A.    Exactly your Honour, yes, yes.

Q.    So not seeking to access extra funds for anything else?

A.    Correct.

Q.    No.

A. And that’s why we say it’s not capital and this is the fundamental difference I think between the plaintiff and the defendants in this case is the plaintiff, you’ll hear a lot I think when you hear the plaintiff’s case about this idea that the plaintiff believes that capital has been depleted and the defendant’s response to that is no it’s not because capital, capital is the net assets of the Trust. It’s the assets of the Trust less its liabilities and so the reduction of the settlor’s advance account is not the payment of capital to Mr McEvedy at all.

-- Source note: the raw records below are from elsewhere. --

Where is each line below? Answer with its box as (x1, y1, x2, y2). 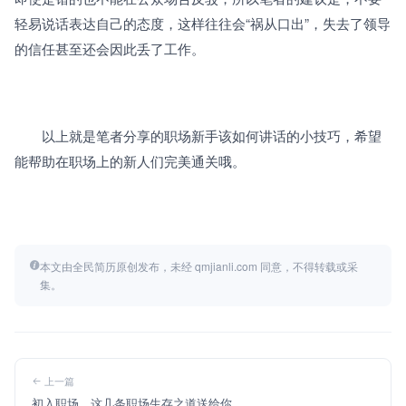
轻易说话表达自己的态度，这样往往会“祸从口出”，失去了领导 (14, 14, 391, 34)
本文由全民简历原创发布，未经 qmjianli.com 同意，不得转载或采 (40, 258, 358, 275)
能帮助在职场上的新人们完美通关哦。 (14, 151, 246, 171)
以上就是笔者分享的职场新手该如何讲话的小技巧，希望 (14, 126, 382, 146)
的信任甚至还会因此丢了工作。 (14, 39, 205, 59)
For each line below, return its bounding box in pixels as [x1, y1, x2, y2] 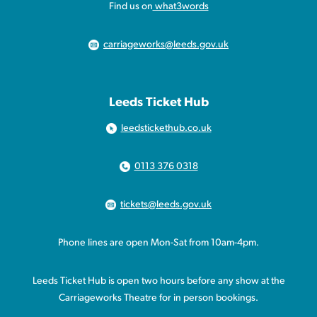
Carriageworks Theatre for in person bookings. [59, 293, 258, 304]
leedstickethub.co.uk [120, 123, 212, 134]
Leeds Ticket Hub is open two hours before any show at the [32, 276, 285, 287]
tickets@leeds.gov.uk [120, 200, 212, 211]
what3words [152, 1, 209, 13]
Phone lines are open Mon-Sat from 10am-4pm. [58, 238, 259, 249]
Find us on [108, 1, 153, 13]
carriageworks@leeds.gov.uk [103, 40, 229, 51]
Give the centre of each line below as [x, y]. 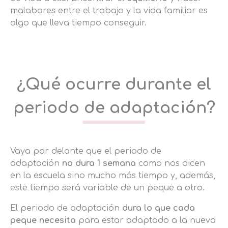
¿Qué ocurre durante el [114, 85]
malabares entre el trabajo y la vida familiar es [109, 11]
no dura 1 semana [99, 164]
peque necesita [43, 221]
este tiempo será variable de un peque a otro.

Q.    And the 8,000 is to enable him to live a comfortable life in his retirement?

A. Essentially your Honour yes. Yes. And he relies on it, he says in his evidence he relies on that. He relies on that allowance to give him a reasonable – a comfortable life. Now there’s just before we move off this page –

Q. Well can I just take that idea a bit further and it might be crystal ball gazing and you might say I’m not able to do this, but say, for example, there was an improvement in the income that could be received and that it was sufficient to meet the 8,000, is it the position that there wouldn’t be a call on the loan?

A. I imagine, I mean that would be a decision for the Trustees your Honour.

Q.    Yes.

A. But I imagine it would be, yes, yes.

Q. So the current understanding you have is that it’s the 8,000 per month that’s the desire is to continue with that rather than to continue making drawings over or making requests for a repayment of the loan over and above that?

A. Correct. That would be my understanding your Honour, yes that’s the position which as I understand it historically has been fairly settled. There has been an allowance paid at a very, you know, at a, at that level.

[6]    The defendants submitted that my finding at [83] (above at [4]) was in error, contending that no such advice was given to the Court. Accordingly, they submitted that para [83] should be amended as follows:

[83] Further, I am satisfied that the first defendant is taking a responsible approach to these proceedings. He has advised the Court, via his counsel, that he will not draw from the trust more than $8,000 per month (whether by way of distribution of income or repayment of any loan) be drawing on his loan in

the meantime until these proceedings are resolved and but, further, the amount of the loan concerned, contrary to the plaintiff’s contention, will not completely dissipate the Trust fund even if it was to be drawn down.

(emphasis added)

[7]The plaintiff opposed the application and submitted that:

(a)        the slip rule does not extend to reasons for the judgment;

(b)        the passage in question was not an error and recorded the Court’s understanding of the submissions advanced; and

(c)        even if there was power to amend as suggested, the requested deletion sought to avoid the assurance that the monthly allowance would be limited to $8,000, such assurance having been relied on by the Court as one of the four reasons given to refuse the plaintiff’s application.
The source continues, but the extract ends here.